Problem details
Repeat the data exactly. Pictures stay out.

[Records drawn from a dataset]
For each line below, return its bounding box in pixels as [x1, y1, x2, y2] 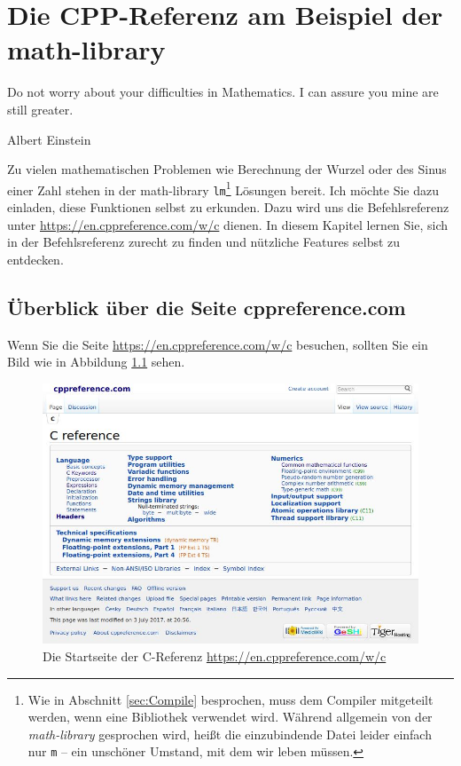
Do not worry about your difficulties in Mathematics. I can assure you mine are [7, 83, 439, 101]
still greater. [7, 99, 74, 118]
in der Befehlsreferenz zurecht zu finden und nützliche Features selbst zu [7, 233, 401, 251]
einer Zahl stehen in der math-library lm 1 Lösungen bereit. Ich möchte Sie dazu [7, 178, 439, 199]
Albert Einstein [7, 130, 91, 148]
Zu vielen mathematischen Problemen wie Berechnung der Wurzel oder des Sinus [7, 160, 447, 178]
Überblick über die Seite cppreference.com [7, 293, 406, 320]
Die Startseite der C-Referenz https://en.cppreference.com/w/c [43, 647, 387, 666]
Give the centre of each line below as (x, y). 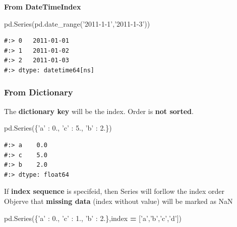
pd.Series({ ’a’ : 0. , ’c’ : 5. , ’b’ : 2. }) (58, 128)
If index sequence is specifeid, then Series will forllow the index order (114, 191)
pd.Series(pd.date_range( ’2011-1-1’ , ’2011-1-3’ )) (77, 23)
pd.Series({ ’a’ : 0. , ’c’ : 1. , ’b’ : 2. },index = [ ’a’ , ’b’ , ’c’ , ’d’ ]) (93, 218)
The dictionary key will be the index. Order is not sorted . (99, 111)
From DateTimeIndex (43, 7)
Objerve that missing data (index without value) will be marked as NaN (118, 201)
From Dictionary (39, 92)
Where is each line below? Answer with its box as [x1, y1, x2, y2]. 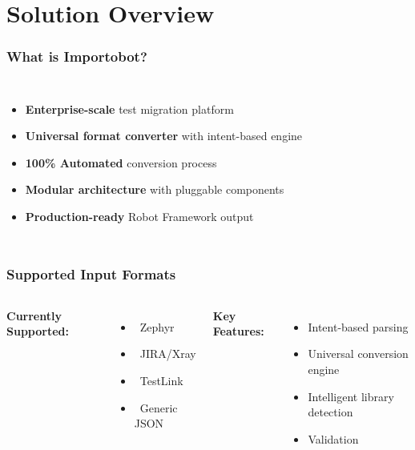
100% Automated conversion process [25, 154, 217, 171]
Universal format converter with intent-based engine [25, 127, 303, 144]
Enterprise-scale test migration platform [25, 100, 234, 117]
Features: [212, 323, 264, 340]
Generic [139, 399, 178, 416]
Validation [308, 430, 359, 447]
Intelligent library [308, 388, 394, 404]
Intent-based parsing [308, 318, 409, 335]
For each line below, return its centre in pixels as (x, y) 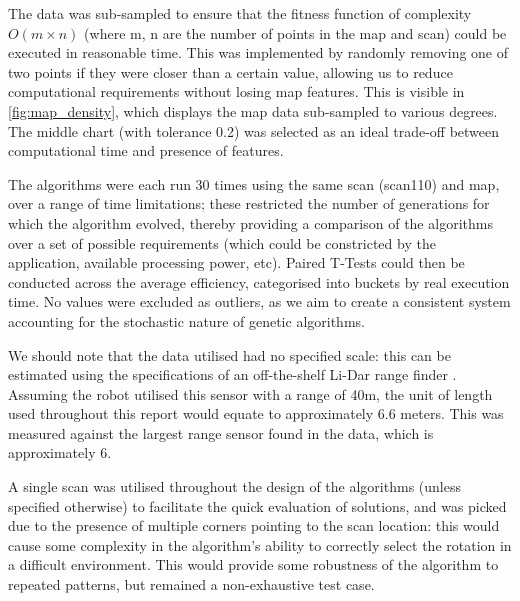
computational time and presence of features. (146, 150)
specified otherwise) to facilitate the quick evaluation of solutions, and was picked (257, 505)
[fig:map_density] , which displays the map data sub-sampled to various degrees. (253, 110)
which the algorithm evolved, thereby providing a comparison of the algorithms (250, 222)
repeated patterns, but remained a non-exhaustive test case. (191, 584)
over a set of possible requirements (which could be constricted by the (222, 242)
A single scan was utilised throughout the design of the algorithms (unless (234, 486)
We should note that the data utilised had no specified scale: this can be (229, 354)
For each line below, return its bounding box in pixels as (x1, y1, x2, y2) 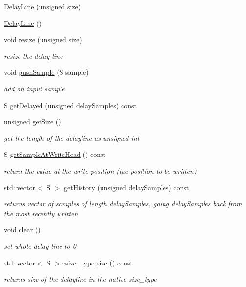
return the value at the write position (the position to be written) (4, 165, 197, 176)
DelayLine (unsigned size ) (4, 1, 81, 11)
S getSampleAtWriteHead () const (4, 149, 106, 159)
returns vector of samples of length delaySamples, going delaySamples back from (4, 199, 242, 209)
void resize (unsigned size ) (4, 34, 82, 44)
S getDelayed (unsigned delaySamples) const (4, 100, 137, 110)
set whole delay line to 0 (4, 241, 76, 251)
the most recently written (4, 208, 78, 218)
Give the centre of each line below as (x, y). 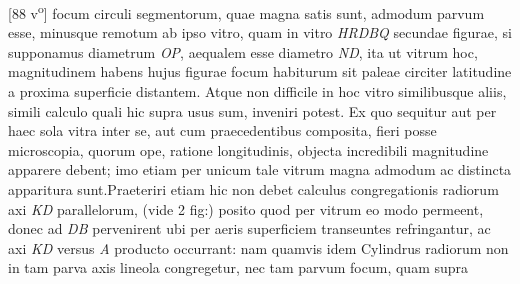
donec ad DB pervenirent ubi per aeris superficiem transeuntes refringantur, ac (249, 228)
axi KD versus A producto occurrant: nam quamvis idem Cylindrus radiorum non (258, 247)
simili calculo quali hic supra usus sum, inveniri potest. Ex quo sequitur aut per (252, 110)
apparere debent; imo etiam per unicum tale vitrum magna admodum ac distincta (260, 169)
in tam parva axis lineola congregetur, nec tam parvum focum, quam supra (238, 267)
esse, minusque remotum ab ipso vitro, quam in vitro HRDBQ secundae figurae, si (260, 32)
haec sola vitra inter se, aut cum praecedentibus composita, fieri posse (222, 130)
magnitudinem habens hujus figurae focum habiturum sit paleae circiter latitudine (260, 71)

Final answer
For each line below, return its bounding box in pixels as [x1, y1, x2, y2] 
Do not worry about your difficulties in Mathematics. I can assure you mine are [7, 83, 439, 101]
still greater. [7, 99, 74, 118]
in der Befehlsreferenz zurecht zu finden und nützliche Features selbst zu [7, 233, 401, 251]
einer Zahl stehen in der math-library lm 1 Lösungen bereit. Ich möchte Sie dazu [7, 178, 439, 199]
Albert Einstein [7, 130, 91, 148]
Zu vielen mathematischen Problemen wie Berechnung der Wurzel oder des Sinus [7, 160, 447, 178]
Überblick über die Seite cppreference.com [7, 293, 406, 320]
Die Startseite der C-Referenz https://en.cppreference.com/w/c [43, 647, 387, 666]
Give the centre of each line below as (x, y). 
pd.Series({ ’a’ : 0. , ’c’ : 5. , ’b’ : 2. }) (58, 128)
If index sequence is specifeid, then Series will forllow the index order (114, 191)
pd.Series(pd.date_range( ’2011-1-1’ , ’2011-1-3’ )) (77, 23)
pd.Series({ ’a’ : 0. , ’c’ : 1. , ’b’ : 2. },index = [ ’a’ , ’b’ , ’c’ , ’d’ ]) (93, 218)
The dictionary key will be the index. Order is not sorted . (99, 111)
From DateTimeIndex (43, 7)
Objerve that missing data (index without value) will be marked as NaN (118, 201)
From Dictionary (39, 92)
Where is each line below? Answer with its box as [x1, y1, x2, y2]. 
100% Automated conversion process [25, 154, 217, 171]
Universal format converter with intent-based engine [25, 127, 303, 144]
Enterprise-scale test migration platform [25, 100, 234, 117]
Features: [212, 323, 264, 340]
Generic [139, 399, 178, 416]
Validation [308, 430, 359, 447]
Intelligent library [308, 388, 394, 404]
Intent-based parsing [308, 318, 409, 335]
For each line below, return its centre in pixels as (x, y) 
computational time and presence of features. (146, 150)
specified otherwise) to facilitate the quick evaluation of solutions, and was picked (257, 505)
[fig:map_density] , which displays the map data sub-sampled to various degrees. (253, 110)
which the algorithm evolved, thereby providing a comparison of the algorithms (250, 222)
repeated patterns, but remained a non-exhaustive test case. (191, 584)
over a set of possible requirements (which could be constricted by the (222, 242)
A single scan was utilised throughout the design of the algorithms (unless (234, 486)
We should note that the data utilised had no specified scale: this can be (229, 354)
For each line below, return its bounding box in pixels as (x1, y1, x2, y2) 
return the value at the write position (the position to be written) (4, 165, 197, 176)
DelayLine (unsigned size ) (4, 1, 81, 11)
S getSampleAtWriteHead () const (4, 149, 106, 159)
returns vector of samples of length delaySamples, going delaySamples back from (4, 199, 242, 209)
void resize (unsigned size ) (4, 34, 82, 44)
S getDelayed (unsigned delaySamples) const (4, 100, 137, 110)
set whole delay line to 0 (4, 241, 76, 251)
the most recently written (4, 208, 78, 218)
Give the centre of each line below as (x, y). 
donec ad DB pervenirent ubi per aeris superficiem transeuntes refringantur, ac (249, 228)
axi KD versus A producto occurrant: nam quamvis idem Cylindrus radiorum non (258, 247)
simili calculo quali hic supra usus sum, inveniri potest. Ex quo sequitur aut per (252, 110)
apparere debent; imo etiam per unicum tale vitrum magna admodum ac distincta (260, 169)
in tam parva axis lineola congregetur, nec tam parvum focum, quam supra (238, 267)
esse, minusque remotum ab ipso vitro, quam in vitro HRDBQ secundae figurae, si (260, 32)
haec sola vitra inter se, aut cum praecedentibus composita, fieri posse (222, 130)
magnitudinem habens hujus figurae focum habiturum sit paleae circiter latitudine (260, 71)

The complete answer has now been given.